Legitimately the closest to being fine art a video game has ever gotten. Like it's unfair how much better this game's story is than anything I've ever played, and I feel like it's unfair to the rest of the franchise. Like I know MGS3 is the fan favorite but I don't know how I'm gonna play the game and not be like "yeah but MGS2 was better" every time something cool happens. Like it's not FAIR
In my review of MGS I said the story was great but the gameplay was awful. I'm not gonna pretend this game has perfect gameplay but it's much more playable than it's predecessor. I actually had FUN at points which was very nice. Some of the bosses were lacking but Solidus Snake, Vamp and Fatman made up for with some really entertaining fights.

I feel like whenever a game tries to be meta, gamers have a fuse like break in their mind. Like they see any meta stuff and assume that means deepness. Like look at Undertale and DDLC. VERY surface level games. The themes can be explained to a toddler and they'll most likely get it. But it has these little gimmicky moments where a character goes "this is a video game" and everyone is like "THIS IS SO GOOD", but I don't think any game I've played that's made an attempt to have a meta story actually did it well. Except this one. It does it in a such a perfect way and doesn't just use it as a gimmick. These fourth wall breaking scenes aren't just put there for shock value, they actually make sense and expand upon the MANY themes of the story. Rather than relying on the fourth wall to feign depth, the fourth wall expanded on already existing depth.

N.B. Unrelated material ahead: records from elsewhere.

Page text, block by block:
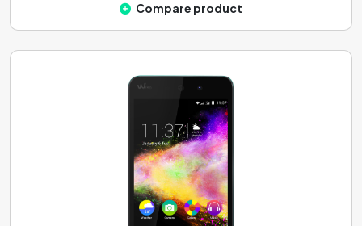
Compare product
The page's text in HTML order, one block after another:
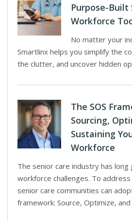
Purpose-Built
Workforce
No matter your
Smartlinx helps you simplify the
the clutter, and uncover hidden
The SOS
Sourcing,
Sustaining
Workforce
The senior care industry has long
workforce challenges. To
senior care communities can
framework: Source, Optimize, and
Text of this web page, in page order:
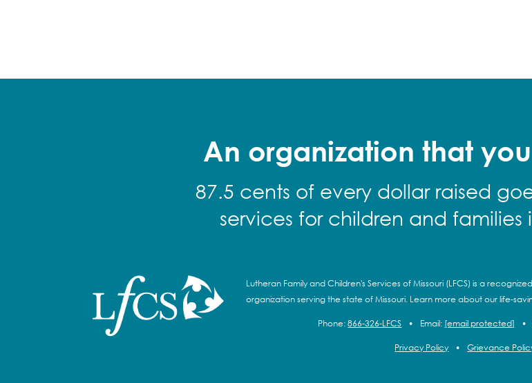
An organization that
87.5 cents of every dollar raised
services for children and families
Lutheran Family and Children's Services of Missouri (LFCS) is a
organization serving the state of Missouri. Learn more about our life-
Phone:866-326-LFCS • Email: [email protected] •
Privacy Policy • Grievance
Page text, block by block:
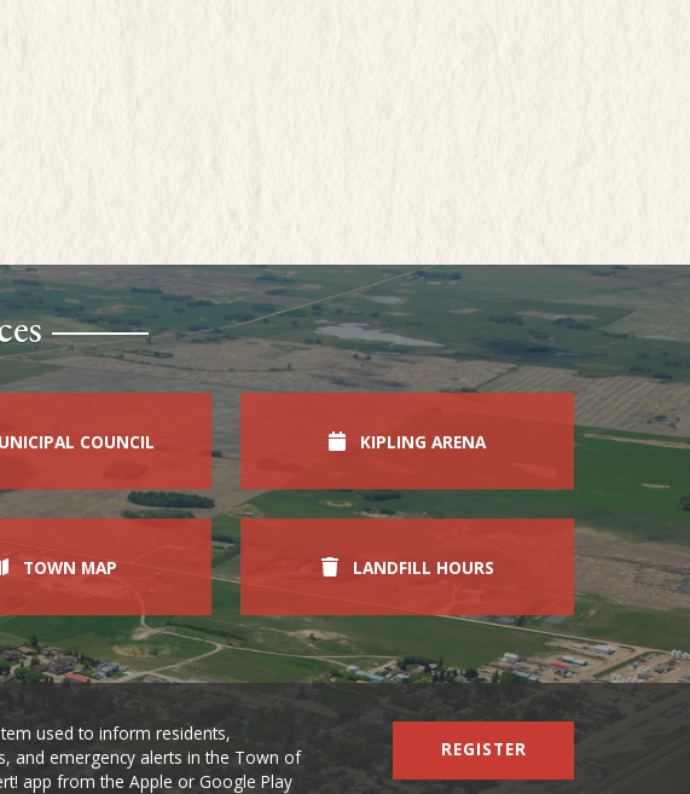
COUNCIL KIPLING ARENA
TOWN MAP LANDFILL HOURS
used to inform residents,
and emergency alerts in the Town of
app from the Apple or Google Play
REGISTER
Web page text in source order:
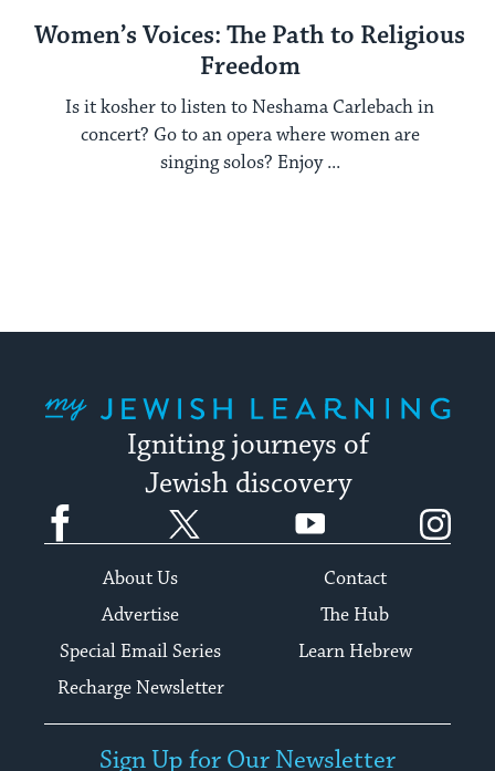
Women’s Voices: The Path to Religious
Freedom
Is it kosher to listen to Neshama Carlebach in
concert? Go to an opera where women are
singing solos? Enjoy ...
Igniting journeys of
Jewish discovery
Facebook YouTube
About Us
Contact
Advertise
The Hub
Special Email Series
Learn Hebrew
Recharge Newsletter
Sign Up for Our Newsletter
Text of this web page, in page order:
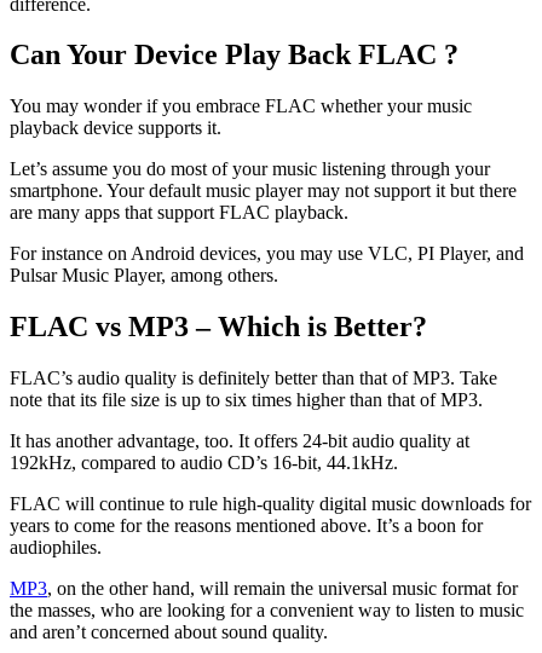
Can Your Device Play Back FLAC ?
You may wonder if you embrace FLAC whether your music
playback device supports it.
Let’s assume you do most of your music listening through your
smartphone. Your default music player may not support it but there
are many apps that support FLAC playback.
For instance on Android devices, you may use VLC, PI Player, and
Pulsar Music Player, among others.
FLAC vs MP3 – Which is Better?
FLAC’s audio quality is definitely better than that of MP3. Take
note that its file size is up to six times higher than that of MP3.
It has another advantage, too. It offers 24-bit audio quality at
192kHz, compared to audio CD’s 16-bit, 44.1kHz.
FLAC will continue to rule high-quality digital music downloads for
years to come for the reasons mentioned above. It’s a boon for
audiophiles.
MP3, on the other hand, will remain the universal music format for
the masses, who are looking for a convenient way to listen to music
and aren’t concerned about sound quality.
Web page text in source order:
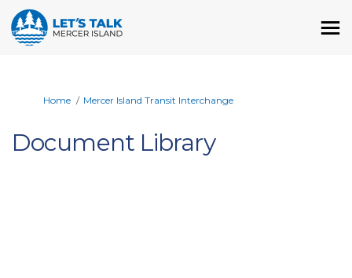
You are here:
Home Mercer Island Transit Interchange
Document Library
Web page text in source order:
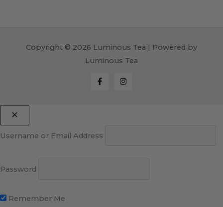
Copyright © 2026 Luminous Tea | Powered by
Luminous Tea
Username or Email Address
Password
Remember Me
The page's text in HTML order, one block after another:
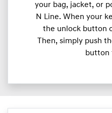
your bag, jacket, or
N Line. When your
the unlock button
Then, simply push
button
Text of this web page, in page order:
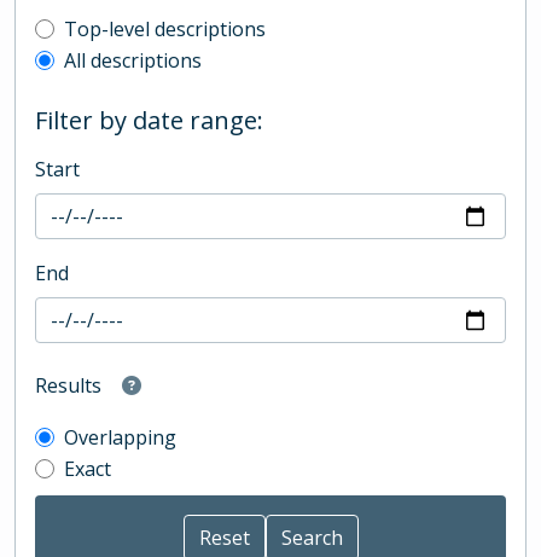
Top-level description filter
Top-level descriptions
All descriptions
Filter by date range:
Start
End
Results
Overlapping
Exact
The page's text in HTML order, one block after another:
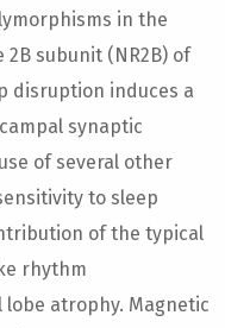
in the
subunit (NR2B) of
disruption induces a
synaptic
of several other
to sleep
of the typical
rhythm
atrophy. Magnetic
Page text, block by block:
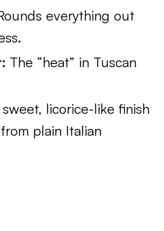
everything out
The “heat” in Tuscan
licorice-like finish
plain Italian

My favorite meta detail in the game is the structure of the story itself and how it criticizes how we perceive sequels. I think a lot of video game sequels have a similar problem that I've become so used to, which is the repetition of plot points to an almost absurd degree.
Here are some examples (of course, spoilers for all the games mentioned)
-Pokemon games following the same pattern of: Get pokemon from professor, beat 8 gym leaders while an evil team bothers you, beat evil team, fight champion (and many other annoyingly repetitive elements)
-Persona 4 and Persona 5 having twist villains who are both brown haired detectives with very similar names (Adachi and Akechi)
-The third case in every Danganronpa game is always a double murder (There are some other repetitions in this franchise but I don't wanna get into it rn...)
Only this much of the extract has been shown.